Ever since the network-based malicious code commonly known as a 'worm' surfaced in the early part of the 1980's, its prevalence has grown more and more. The RCS (Random Constant Spreading) worm has become a dominant, malicious virus in recent computer networking circles. The worm retards the availability of an overall network by exhausting resources such as CPU capacity, network peripherals and transfer bandwidth, causing damage to an uninfected system as well as an infected system. The generation and spreading cycle of these worms progress rapidly. The existing studies to counter malicious code have studied the Microscopic Model for detecting worm generation based on some specific pattern or sign of attack, thus preventing its spread by countering the worm directly on detection. However, due to zero-day threat actualization, rapid spreading of the RCS worm and reduction of survival time, securing a security model to ensure the survivability of the network became an urgent problem that the existing solution-oriented security measures did not address. This paper analyzes the recently studied efficient dynamic network.

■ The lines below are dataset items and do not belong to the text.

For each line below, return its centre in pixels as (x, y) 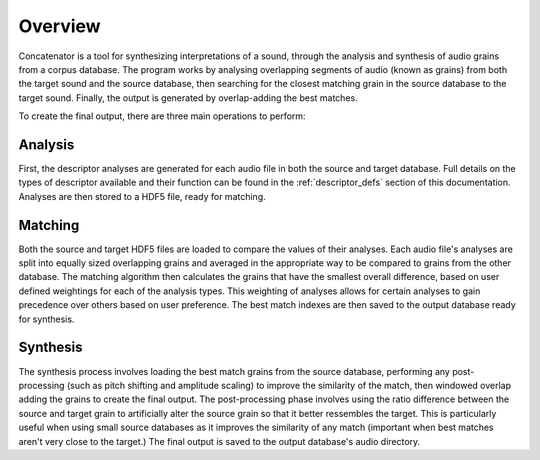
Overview (59, 26)
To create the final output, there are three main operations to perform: (162, 116)
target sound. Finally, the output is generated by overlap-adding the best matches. (188, 97)
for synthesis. (46, 319)
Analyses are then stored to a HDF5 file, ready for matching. (142, 196)

Essentially, this paper suggests a model that dynamically controls the RCS worm using the characteristics of Power-Law and depth distribution of the delivery node, which is commonly seen in preferential growth networks. Moreover, we suggest a model that dynamically controls the spread of the worm using information about the depth distribution of delivery. We also verified via simulation that the load for each node was minimized at an optimal depth to effectively restrain the spread of the worm.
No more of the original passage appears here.